La fusée Starship de SpaceX a décollé du Texas vendredi et a déployé ses 20 premiers satellites Starlink améliorés dans l’espace suborbital, l’un des nombreux objectifs de test de la 13e mission d’essai de l’entreprise alors qu’elle s’efforce de commencer le service de routine avec la fusée d’ici la fin de l’année.
Le système de fusée Starship, d’environ 122 mètres de haut, a décollé vers 18 h 50 HE (22 h 50 GMT) depuis la ville de la société Starbase de SpaceX, le propulseur du premier étage Super Heavy envoyant son étage supérieur du Starship sur une trajectoire suborbitale. La mission d’environ une heure se terminera par la rentrée du Starship dans l’atmosphère terrestre et un amerrissage dans l’océan Indien.

Alors que Starship approchait de la vitesse de 26 400 kilomètres par heure dans l’espace après environ 10 minutes de vol, le propulseur Super Heavy est revenu sur Terre et a percuté le golfe du Mexique plus fort que prévu, a déclaré SpaceX, bien qu’il ait rallumé plus de moteurs que lors de son retour bâclé en mai lors d’un vol d’essai précédent.
Le vol d’essai de Starship est le 13e de SpaceX depuis 2023, avec une nouvelle version de la fusée cruciale pour les projets de l’entreprise visant à étendre Starlink, à faire atterrir des humains sur la Lune pour la NASA et à terme à déployer des milliers de satellites de traitement de l’intelligence artificielle en orbite.
Vingt minutes après le début de son vol spatial, Starship a commencé à déployer 20 satellites Starlink V3, les distribuant un par un via le déploiement de charge utile de type « Pez » du navire.
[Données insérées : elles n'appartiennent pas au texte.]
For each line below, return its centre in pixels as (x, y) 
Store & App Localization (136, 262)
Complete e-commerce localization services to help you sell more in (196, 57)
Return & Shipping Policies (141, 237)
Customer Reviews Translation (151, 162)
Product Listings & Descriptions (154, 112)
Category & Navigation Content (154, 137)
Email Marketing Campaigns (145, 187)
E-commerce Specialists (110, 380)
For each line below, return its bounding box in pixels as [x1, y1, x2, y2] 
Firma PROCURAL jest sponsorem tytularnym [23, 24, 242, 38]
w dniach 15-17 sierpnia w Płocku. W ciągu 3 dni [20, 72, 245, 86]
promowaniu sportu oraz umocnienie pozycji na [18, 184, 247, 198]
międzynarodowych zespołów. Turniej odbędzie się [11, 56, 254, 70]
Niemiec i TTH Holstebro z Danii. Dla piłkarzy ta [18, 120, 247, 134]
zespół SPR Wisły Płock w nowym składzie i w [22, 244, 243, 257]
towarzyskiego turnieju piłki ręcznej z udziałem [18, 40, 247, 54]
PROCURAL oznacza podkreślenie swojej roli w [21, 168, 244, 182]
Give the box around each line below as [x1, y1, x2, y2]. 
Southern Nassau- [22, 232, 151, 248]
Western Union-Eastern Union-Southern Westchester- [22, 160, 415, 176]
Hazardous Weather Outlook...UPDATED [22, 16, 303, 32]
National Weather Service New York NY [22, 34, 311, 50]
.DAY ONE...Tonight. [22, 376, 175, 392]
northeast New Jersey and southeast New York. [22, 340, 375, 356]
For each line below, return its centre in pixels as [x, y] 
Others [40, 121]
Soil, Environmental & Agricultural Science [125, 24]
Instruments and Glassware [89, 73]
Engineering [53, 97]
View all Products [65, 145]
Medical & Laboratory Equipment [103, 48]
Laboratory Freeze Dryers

En survolant une Terre dans l’ombre, des « orages » accompagnés d’éclairs étaient visibles en arrière-plan 190 kilomètres plus bas, selon une caméra fixée sur la fusée et diffusée en direct par SpaceX.
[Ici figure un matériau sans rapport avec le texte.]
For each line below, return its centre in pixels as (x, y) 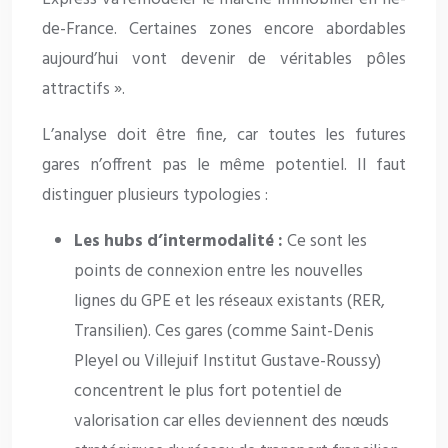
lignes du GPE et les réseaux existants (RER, (229, 301)
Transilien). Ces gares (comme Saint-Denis (224, 331)
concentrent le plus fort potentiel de (208, 391)
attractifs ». (83, 89)
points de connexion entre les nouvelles (218, 271)
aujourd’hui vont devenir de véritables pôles (224, 59)
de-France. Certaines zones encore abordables (224, 29)
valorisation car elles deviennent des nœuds (231, 421)
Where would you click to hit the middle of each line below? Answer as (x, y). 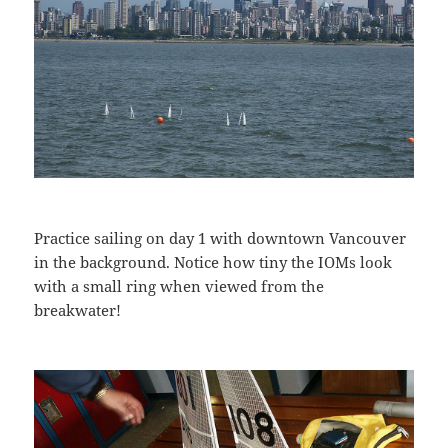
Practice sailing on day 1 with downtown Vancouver (220, 238)
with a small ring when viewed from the (179, 286)
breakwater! (78, 310)
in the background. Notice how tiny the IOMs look (213, 262)
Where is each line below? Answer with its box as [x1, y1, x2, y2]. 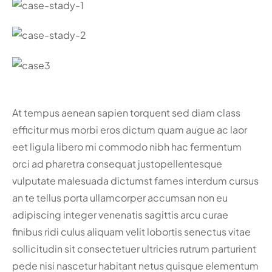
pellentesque [160, 157, 222, 171]
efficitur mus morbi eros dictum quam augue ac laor [12, 123, 247, 137]
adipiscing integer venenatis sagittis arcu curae [12, 208, 228, 222]
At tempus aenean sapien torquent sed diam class [12, 106, 240, 120]
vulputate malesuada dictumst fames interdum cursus [12, 174, 259, 188]
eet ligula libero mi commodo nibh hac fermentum [12, 140, 242, 154]
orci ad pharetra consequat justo [12, 157, 160, 171]
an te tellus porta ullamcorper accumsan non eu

Une foule d’ingénieurs de SpaceX dans les installations de SpaceX à Hawthorne, en Californie, a pu être entendue sur la diffusion en direct applaudissant les étapes de la mission de la fusée, scandant à un moment donné « USA ».
Dans l’espace, les satellites Starlink – une nouvelle version « V3 » avec des capacités de bande passante plus grandes – déploieront des panneaux solaires et des antennes pour se connecter brièvement au réseau Starlink de SpaceX composé de quelque 10 000 satellites en orbite au-dessus.
Les Starlinks sont les premiers à être déployés par Starship, bien qu’ils suivront la trajectoire suborbitale du navire dans l’atmosphère terrestre et brûleront.
Certains d’entre eux sont équipés de projecteurs et de caméras qui enregistreront le bouclier thermique du Starship lorsqu’il heurtera une friction atmosphérique intense plus tard au cours de la mission, donnant ainsi à SpaceX un aperçu clé des tests sur la façon dont la fusée survit à son retour de l’espace.
SpaceX prévoit d’utiliser Starship d’ici la fin de 2026 pour commencer à lancer des milliers de satellites Starlink V3, augmentant ainsi la capacité de la constellation pour pouvoir se connecter directement à des appareils mobiles tels que des téléphones portables. Le réseau actuel se connecte uniquement aux paraboles de marque Starlink.